What would the letters to the editor be titled if Hillary Clinton had won in the primaries? Delightful plays on the candidate’s last name would not be possible; Hillary would not be an “Obamanation.” Granted, if it was Clinton up against John McCain, we’d be talking about how PMS might lead to nuking our allies or how bitches can’t be trusted (none of which comes up when we talk about that lovely little Sarah Palin character, who has now apparently gone rogue against her handlers). When did this race turn into one bad email forward? A look at my small town newspaper probably reflects plenty of those “Real American” newspapers. “Real Americans” don’t need facts; they apparently answer to a larger truth (where dinosaurs walk with man?) and John McCain, according to Jon Stewart, will be President of these areas (see the Nancy Pfotenhauer link below).
I live in a small town in south central Pennsylvania (an area that falls under Nancy Pfotenhauer’s “Real America“). For every liberal or moderate letter to the editor our local paper prints, they counter it with two or three conservative letters. “Barack President? An Obamanation” details Obama’s ties to the evil terrorist William Ayers and closes with, “An Obama presidency means a national breeding ground of neo-Weathermen terrorists. Talk about an Obamanation.” A letter titled “We deserve to keep what we’ve earned” seizes on the “spread the wealth around” comment and going on a tirade about socialism when the person writing it would likely fall under Obama’s proposed middle class benefits (there are very few around here who make more than $250,000 a year).
Other letters, including one from my cousin’s mother-in-law, praise the McCain/Palin campaign for being “what America really needs!” They don’t justify their claims with proof aside from Palin being a “reformer” from outside the beltway and McCain being a war hero. Apparently, that’s enough. We haven’t learned what inexperience can do in a presidency, have we?
Perhaps the issue I find most annoying in this election relates to reproductive rights. For a few weeks now, I’ve been bombarded with commercials with a lady’s voice talking about how Obama voted against protecting infants that survived abortion and how he, essentially, eats babies with a sprinkle of salt and pepper, with the image of a cute white baby rolling around on a blanket on my way-too-large television. In local print, a letter titled, “Honor God with November Vote” references only the Bible and asks, “If we can kill our babies without remorse, who’s to say that our elderly aren’t the next targets?” Presumably, the writer’s message is to vote for McCain. Another recent letter to the editor, “First issue is right to life,” ignores the fact that the economy is in shambles and we’re overextended in two wars and goes straight to the matter at hand: Obama should want to save babies because he’s black. In fact, according to this letter, “Because of [their pro-choice stances], each candidate is a contradiction to either his civil-rights heritage or his doctrine of faith.” I’m not going to judge this man (out loud) for wanting to extend his personal beliefs to my womb, but I am going to question how this could possibly be the first issue for someone right now. Hell, it’s one of the things I’ve been passionate about since I was 14 and it’s barely in my top 10. (#1 is making sure hunting wolves doesn’t become the national pastime.)

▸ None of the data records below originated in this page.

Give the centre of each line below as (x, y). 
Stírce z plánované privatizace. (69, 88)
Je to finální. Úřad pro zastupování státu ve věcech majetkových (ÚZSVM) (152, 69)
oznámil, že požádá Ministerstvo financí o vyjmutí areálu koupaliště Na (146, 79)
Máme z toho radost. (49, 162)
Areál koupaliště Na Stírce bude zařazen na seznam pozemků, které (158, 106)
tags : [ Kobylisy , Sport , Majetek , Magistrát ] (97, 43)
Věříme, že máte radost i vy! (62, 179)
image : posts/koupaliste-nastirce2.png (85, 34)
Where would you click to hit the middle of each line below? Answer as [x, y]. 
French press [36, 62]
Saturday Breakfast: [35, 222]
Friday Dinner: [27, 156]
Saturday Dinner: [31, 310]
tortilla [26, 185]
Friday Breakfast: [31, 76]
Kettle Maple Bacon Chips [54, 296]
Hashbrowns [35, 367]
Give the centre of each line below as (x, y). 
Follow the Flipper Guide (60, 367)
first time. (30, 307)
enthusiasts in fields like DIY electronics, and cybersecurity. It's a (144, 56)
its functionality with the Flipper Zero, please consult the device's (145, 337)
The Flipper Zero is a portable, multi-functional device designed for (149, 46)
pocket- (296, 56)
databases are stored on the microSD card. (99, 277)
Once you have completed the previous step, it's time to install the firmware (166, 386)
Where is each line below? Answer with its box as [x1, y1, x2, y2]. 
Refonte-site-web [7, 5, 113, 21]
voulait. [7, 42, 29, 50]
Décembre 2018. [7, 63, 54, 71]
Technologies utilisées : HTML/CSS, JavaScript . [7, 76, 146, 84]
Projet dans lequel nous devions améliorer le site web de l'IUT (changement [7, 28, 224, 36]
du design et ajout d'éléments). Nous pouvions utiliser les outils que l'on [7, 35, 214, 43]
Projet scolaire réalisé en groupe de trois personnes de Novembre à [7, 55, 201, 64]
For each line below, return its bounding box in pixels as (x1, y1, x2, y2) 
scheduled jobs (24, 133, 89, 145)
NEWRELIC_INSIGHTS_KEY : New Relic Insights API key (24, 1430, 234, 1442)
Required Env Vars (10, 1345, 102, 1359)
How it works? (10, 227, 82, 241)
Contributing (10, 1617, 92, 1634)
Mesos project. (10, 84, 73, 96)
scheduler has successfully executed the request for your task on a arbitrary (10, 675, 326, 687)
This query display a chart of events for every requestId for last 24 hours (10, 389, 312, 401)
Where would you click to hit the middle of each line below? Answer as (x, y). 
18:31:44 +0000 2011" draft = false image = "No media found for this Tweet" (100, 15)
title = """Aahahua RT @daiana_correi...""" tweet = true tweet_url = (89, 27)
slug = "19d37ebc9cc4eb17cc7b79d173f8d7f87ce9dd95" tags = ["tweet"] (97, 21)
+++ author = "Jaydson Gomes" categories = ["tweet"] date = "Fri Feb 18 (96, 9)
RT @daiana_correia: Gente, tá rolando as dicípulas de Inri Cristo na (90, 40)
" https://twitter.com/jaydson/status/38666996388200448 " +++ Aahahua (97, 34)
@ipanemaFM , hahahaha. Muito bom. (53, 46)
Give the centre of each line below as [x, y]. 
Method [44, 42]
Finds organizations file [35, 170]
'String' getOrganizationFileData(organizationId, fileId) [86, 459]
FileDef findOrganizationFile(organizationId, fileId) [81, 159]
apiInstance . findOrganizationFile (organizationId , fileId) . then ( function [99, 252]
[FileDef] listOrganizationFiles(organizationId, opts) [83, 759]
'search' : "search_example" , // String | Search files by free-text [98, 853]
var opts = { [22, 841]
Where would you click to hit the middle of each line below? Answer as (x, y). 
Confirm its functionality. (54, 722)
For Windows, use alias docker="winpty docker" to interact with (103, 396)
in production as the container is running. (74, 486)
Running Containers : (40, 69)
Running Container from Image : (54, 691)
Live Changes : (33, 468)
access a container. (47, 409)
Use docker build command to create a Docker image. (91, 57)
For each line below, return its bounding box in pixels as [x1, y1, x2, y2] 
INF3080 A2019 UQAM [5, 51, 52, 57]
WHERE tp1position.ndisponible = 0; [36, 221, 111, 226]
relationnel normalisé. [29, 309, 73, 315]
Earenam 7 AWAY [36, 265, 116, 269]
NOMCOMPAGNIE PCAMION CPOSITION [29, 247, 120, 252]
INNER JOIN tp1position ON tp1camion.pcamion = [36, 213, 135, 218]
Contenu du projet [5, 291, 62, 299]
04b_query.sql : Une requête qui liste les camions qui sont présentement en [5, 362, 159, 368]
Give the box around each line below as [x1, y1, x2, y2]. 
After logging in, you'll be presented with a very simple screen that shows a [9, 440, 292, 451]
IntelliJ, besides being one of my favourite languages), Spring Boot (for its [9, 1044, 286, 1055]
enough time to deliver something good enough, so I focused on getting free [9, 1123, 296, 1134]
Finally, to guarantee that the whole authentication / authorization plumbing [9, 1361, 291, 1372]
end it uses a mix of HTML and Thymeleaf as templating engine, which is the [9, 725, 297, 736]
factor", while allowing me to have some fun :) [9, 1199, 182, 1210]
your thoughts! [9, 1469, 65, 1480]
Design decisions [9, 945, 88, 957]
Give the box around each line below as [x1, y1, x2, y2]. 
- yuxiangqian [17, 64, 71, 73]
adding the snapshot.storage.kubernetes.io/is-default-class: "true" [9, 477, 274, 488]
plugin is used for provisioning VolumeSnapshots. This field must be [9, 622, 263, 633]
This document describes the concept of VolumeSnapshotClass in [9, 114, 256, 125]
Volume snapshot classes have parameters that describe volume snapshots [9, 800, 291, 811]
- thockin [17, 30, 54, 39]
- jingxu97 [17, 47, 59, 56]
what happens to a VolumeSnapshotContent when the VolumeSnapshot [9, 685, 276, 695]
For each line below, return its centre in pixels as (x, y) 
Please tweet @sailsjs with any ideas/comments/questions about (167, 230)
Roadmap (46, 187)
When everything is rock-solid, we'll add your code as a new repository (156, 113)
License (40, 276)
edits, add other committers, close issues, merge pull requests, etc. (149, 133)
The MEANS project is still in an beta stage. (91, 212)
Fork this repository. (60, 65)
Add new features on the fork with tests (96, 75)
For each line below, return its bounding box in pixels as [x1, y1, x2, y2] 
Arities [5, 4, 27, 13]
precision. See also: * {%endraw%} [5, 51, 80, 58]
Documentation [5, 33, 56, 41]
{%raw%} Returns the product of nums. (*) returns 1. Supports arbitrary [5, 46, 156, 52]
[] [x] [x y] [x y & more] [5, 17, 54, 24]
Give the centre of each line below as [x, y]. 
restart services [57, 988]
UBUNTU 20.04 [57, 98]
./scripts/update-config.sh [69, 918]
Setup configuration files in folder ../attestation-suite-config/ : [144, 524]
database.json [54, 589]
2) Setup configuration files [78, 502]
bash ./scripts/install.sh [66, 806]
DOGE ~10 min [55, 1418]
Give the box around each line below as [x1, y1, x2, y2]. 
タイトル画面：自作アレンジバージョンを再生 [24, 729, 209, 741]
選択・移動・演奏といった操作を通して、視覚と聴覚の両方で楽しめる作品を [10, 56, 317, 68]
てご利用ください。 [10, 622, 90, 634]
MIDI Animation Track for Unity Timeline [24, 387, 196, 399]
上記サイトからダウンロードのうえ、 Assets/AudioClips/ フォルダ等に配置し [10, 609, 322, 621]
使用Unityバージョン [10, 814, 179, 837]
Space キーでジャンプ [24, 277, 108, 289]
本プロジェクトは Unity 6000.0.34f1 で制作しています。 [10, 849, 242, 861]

What draws me in are the Topix Forums associated with each letter to the editor. Here, wacko people like me can run amuck and say whatever they please. I enjoy opening a browser tab at work specifically to click around and watch three or four logical people post responses to illogical arguments and copied-and-pasted email forwards. I would even classify one of the more conservative posters as one of the most logical, and enjoy the opportunity to argue with him on certain subjects because at least he attempts to find facts to support his claims. Meanwhile, I grow more and more ashamed of the racism and religious discrimination that has always made my small town background something I try to hide.
As the election closes in (FINALLY!), I find myself liking Obama more and more each day. I was on the fence in the beginning, but I think the final nail in the I-might-be-a-Republican coffin was the addition of Palin into the mix. I realize that this race would likely be just as dirty if HRC was at the top of the ticket, but we would replace racism with sexism and the majority of the world might have been able to keep ignorant as to Palin’s existence. These are turbulent times, and when people are unsure of their futures, they will lash out against what supposedly threatens their way of life with little to no proof. I just wish that when political discussions move out of a person’s living room and are printed on newsprint that they would have roots in factual truths; not propaganda-filled email forwards from Joe the Plumber’s aunt’s cousin’s friend.
US Election 2008 |One Response to “Would you like some facts with that?”
Leave a Reply

Lindsay, your post was spot on. I am all for an educated electorate, but perpetuating out-right lies over and over again is moral ambiguity.
I believe what we have seen over the last eight years is that “truth” has become blurred into “opinion” and the facts no longer matter. Absent of fact does not allow for meaningful discussions. Because the nation has been separated into red states and blue states, and political challenges have been framed as warfare, we have seen the “take no prisioners” mentality of the Far Right cut the nation to the bone. I believe the nation is at a precipitous where there is still time that we can come together to solve our collective problems or we continue to erode our nation to the brink of no return.
The abortion issue is one of those divisive issues that continues to erode the nation beyond repair. It has been morphed over the last 30 years into a religious battle cry to enrage normally radical people to irradical levels of consciousness. This is a hegemonic relationship where throngs of people beliveing they are standing up for what is right is being controlled by the power-hungry.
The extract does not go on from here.